# Holo Lens: Magic Leap warnt vor Hirnschäden bei neuer VR-Technik



## Gast1669461003 (28. Februar 2015)

Jetzt ist Deine Meinung zu *Holo Lens: Magic Leap warnt vor Hirnschäden bei neuer VR-Technik* gefragt. 


				Bitte beachtet: Der Kommentarbereich wird gemäß der Forenregeln moderiert.
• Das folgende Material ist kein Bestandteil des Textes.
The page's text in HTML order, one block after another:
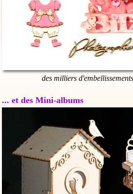
des milliers
... et des Mini-albums
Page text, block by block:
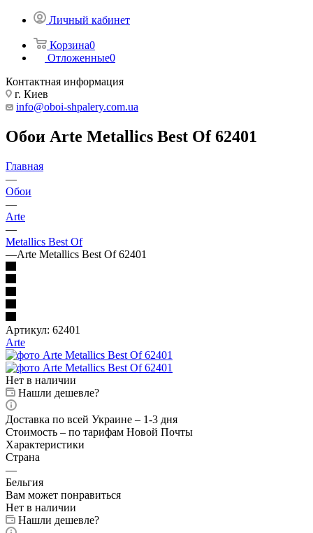
Личный кабинет
Корзина0
Отложенные0
Контактная информация
г. Киев
info@oboi-shpalery.com.ua
Обои Arte Metallics Best Of 62401
Главная
—
Обои
—
Arte
—
Metallics Best Of
—Arte Metallics Best Of 62401
Артикул: 62401
Arte
Нет в наличии
Нашли дешевле?
Доставка по всей Украине – 1-3 дня
Стоимость – по тарифам Новой Почты
Характеристики
Страна
—
Бельгия
Вам может понравиться
Нет в наличии
Нашли дешевле?
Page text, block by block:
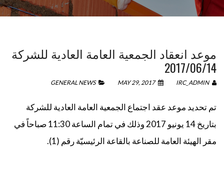
موعد انعقاد الجمعية العامة العادية للشركة
2017/06/14
IRC_ADMIN
MAY 29, 2017
GENERAL NEWS
تم تحديد موعد عقد اجتماع الجمعية العامة العادية للشركة
بتاريخ 14 يونيو 2017 وذلك في تمام الساعة 11:30 صباحاً في
مقر الهيئة العامة للصناعة بالقاعة الرئيسيّة رقم (1).
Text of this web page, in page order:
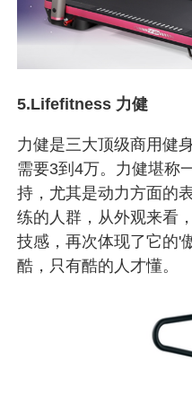
5.Lifefitness 力健
力健是三大顶级商用健
需要3到4万。力健堪称
持，尤其是动力方面的
练的人群，从外观来看
技感，再次体现了它的'
酷，只有酷的人才懂。
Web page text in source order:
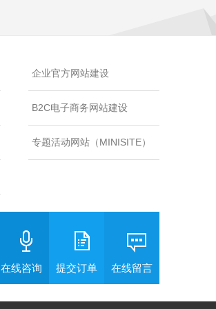
企业官方网站建设
B2C电子商务网站建设
专题活动网站（MINISITE）
在线咨询 提交订单 在线留言
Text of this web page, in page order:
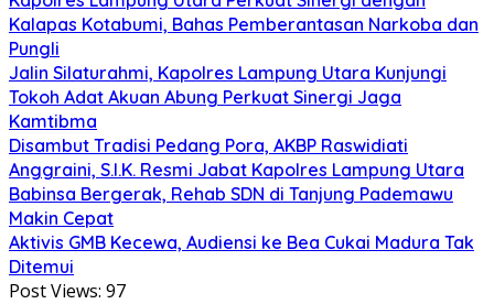
Kalapas Kotabumi, Bahas Pemberantasan Narkoba dan
Pungli
Jalin Silaturahmi, Kapolres Lampung Utara Kunjungi
Tokoh Adat Akuan Abung Perkuat Sinergi Jaga
Kamtibma
Disambut Tradisi Pedang Pora, AKBP Raswidiati
Anggraini, S.I.K. Resmi Jabat Kapolres Lampung Utara
Babinsa Bergerak, Rehab SDN di Tanjung Pademawu
Makin Cepat
Aktivis GMB Kecewa, Audiensi ke Bea Cukai Madura Tak
Ditemui
Post Views: 97
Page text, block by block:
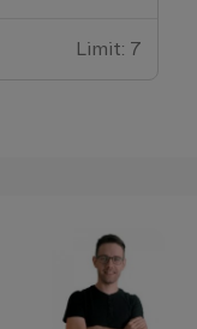
Limit: 7
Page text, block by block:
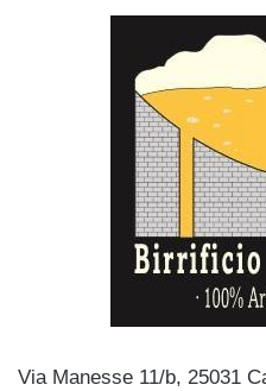
Via Manesse 11/b, 25031
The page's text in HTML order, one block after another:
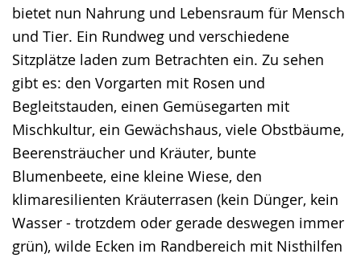
bietet nun Nahrung und Lebensraum für Mensch
und Tier. Ein Rundweg und verschiedene
Sitzplätze laden zum Betrachten ein. Zu sehen
gibt es: den Vorgarten mit Rosen und
Begleitstauden, einen Gemüsegarten mit
Mischkultur, ein Gewächshaus, viele Obstbäume,
Beerensträucher und Kräuter, bunte
Blumenbeete, eine kleine Wiese, den
klimaresilienten Kräuterrasen (kein Dünger, kein
Wasser - trotzdem oder gerade deswegen immer
grün), wilde Ecken im Randbereich mit Nisthilfen
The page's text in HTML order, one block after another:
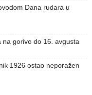
Dana rudara u
na gorivo do 16. avgusta
1926 ostao neporažen

			Dieser Inhalt steht nur eingeloggten Mitgliedern zur Verfügung.
        

 Zum Artikel: Holo Lens: Magic Leap warnt vor Hirnschäden bei neuer VR-Technik


----------



## SpieleKing (28. Februar 2015)

Sehr Seriös


----------



## TheDuffman (28. Februar 2015)

So weit hergeholt ist das nicht. Bis jetzt ist die praktisch Nichts über die Auswirkungen häufiger VR-Nutzung bekannt. Da z.B. visuelle Wahrnehmung, Hand-Augen-Koordination etc.  zu einem großen Teil auf Erfahrungen aufbauen, ist es durchaus möglich, dass VR die Entwicklung von Kindern erheblich beeinträchtigen kann.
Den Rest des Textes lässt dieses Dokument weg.